» **Data supplied**:
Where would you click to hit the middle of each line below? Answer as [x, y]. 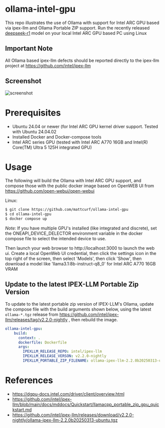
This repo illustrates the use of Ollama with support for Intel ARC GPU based [82, 23]
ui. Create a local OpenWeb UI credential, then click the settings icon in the [81, 254]
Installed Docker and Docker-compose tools [57, 137]
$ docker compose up [26, 219]
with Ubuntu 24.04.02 [34, 132]
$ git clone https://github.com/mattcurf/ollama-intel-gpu [67, 210]
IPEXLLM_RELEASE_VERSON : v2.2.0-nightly [65, 356]
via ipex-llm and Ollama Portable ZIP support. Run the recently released [77, 28]
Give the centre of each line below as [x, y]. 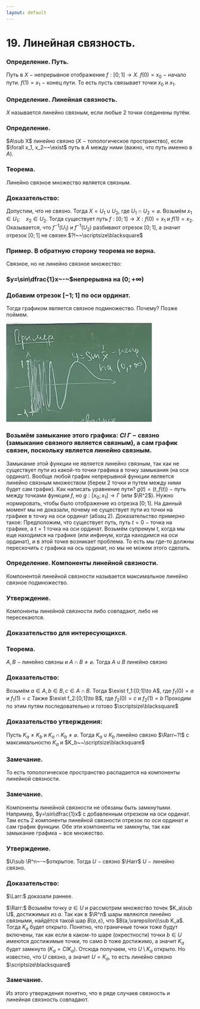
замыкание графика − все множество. [55, 833]
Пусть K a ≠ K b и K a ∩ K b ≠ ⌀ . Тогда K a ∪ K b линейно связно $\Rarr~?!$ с [98, 735]
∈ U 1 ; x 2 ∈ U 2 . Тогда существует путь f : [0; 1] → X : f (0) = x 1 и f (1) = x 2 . [100, 219]
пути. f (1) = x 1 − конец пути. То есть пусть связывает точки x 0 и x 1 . [91, 83]
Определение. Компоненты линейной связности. [82, 563]
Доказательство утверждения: [54, 722]
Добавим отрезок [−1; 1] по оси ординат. [68, 295]
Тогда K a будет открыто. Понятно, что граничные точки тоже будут [92, 928]

» **Task objective**: Output all the records above again exactly, with the pictures dropped.

» **Written answer**:
Where would you click to hit the middle of each line below? Answer as [x, y]. 
This repo illustrates the use of Ollama with support for Intel ARC GPU based [82, 23]
ui. Create a local OpenWeb UI credential, then click the settings icon in the [81, 254]
Installed Docker and Docker-compose tools [57, 137]
$ docker compose up [26, 219]
with Ubuntu 24.04.02 [34, 132]
$ git clone https://github.com/mattcurf/ollama-intel-gpu [67, 210]
IPEXLLM_RELEASE_VERSON : v2.2.0-nightly [65, 356]
via ipex-llm and Ollama Portable ZIP support. Run the recently released [77, 28]
Give the centre of each line below as [x, y]. 
замыкание графика − все множество. [55, 833]
Пусть K a ≠ K b и K a ∩ K b ≠ ⌀ . Тогда K a ∪ K b линейно связно $\Rarr~?!$ с [98, 735]
∈ U 1 ; x 2 ∈ U 2 . Тогда существует путь f : [0; 1] → X : f (0) = x 1 и f (1) = x 2 . [100, 219]
пути. f (1) = x 1 − конец пути. То есть пусть связывает точки x 0 и x 1 . [91, 83]
Определение. Компоненты линейной связности. [82, 563]
Доказательство утверждения: [54, 722]
Добавим отрезок [−1; 1] по оси ординат. [68, 295]
Тогда K a будет открыто. Понятно, что граничные точки тоже будут [92, 928]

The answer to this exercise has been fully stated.